# URGENT help needed



## a111087 (Nov 12, 2012)

Please help, I need this done ASAP or they will eat me ALIVE! 

My class requires me to have at least two people review my short Java program and write a short review on included checklist.
I don't care if you actually read it, neither do I care if you actually know anything about Java.  The program is so simple, that you don't really need an in depth knowledge of the language.


EDIT: I will have 2 more tasks that will need review. Will post them as soon as I am done with them. 

Thank you!


----------



## Solaris17 (Nov 12, 2012)

/r/ easy rhino


----------



## a111087 (Nov 12, 2012)

Solaris17 said:


> /r/ easy rhino



????


----------



## Nordic (Nov 12, 2012)

easy rhino is a java developer.
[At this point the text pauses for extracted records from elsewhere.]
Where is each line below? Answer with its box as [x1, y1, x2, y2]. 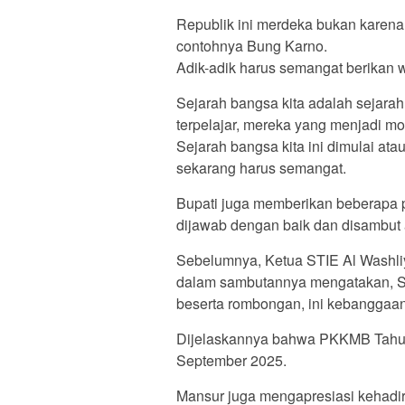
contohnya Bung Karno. [176, 34, 327, 56]
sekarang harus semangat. [176, 156, 346, 178]
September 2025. [176, 349, 287, 371]

Pm him maybe.


----------



## FordGT90Concept (Nov 12, 2012)

"The Runnable interface is what will allow us to create five needed threads in the main method and give an illusion of these threads running at the same time."
If you run it on a multi-core processor or multi-processor system, that isn't an illusion; it literally is running in, as you say, parrallel.  That is, many threads simutaneously.


I don't want to fill out this form because I don't want no phone calls. 

Pretty sure this is supposed to done in person, not via text on the interwebs.


----------



## a111087 (Nov 12, 2012)

FordGT90Concept said:


> "The Runnable interface is what will allow us to create five needed threads in the main method and give an illusion of these threads running at the same time."
> If you run it on a multi-core processor or multi-processor system, that isn't an illusion; it literally is running in, as you say, parrallel.  That is, many threads simutaneously.
> 
> 
> ...



Those aren't full threads you are thinking of.  

And I asked them already if this has to be done in person and they said it doesn't matter.  
As far as phone calls go, I think the chances of you getting a phone call is low.


----------



## librin.so.1 (Nov 12, 2012)

I looked over the code, the explanation and the checklist, but...

I don't think they are going to be happy with someone with a foreign name, providing a non-US phone number, and above all, living in Yurop. =|


----------



## a111087 (Nov 13, 2012)

Vinska said:


> I looked over the code, the explanation and the checklist, but...
> 
> I don't think they are going to be happy with someone with a foreign name, providing a non-US phone number, and above all, living in Yurop. =|



thanks anyway.


----------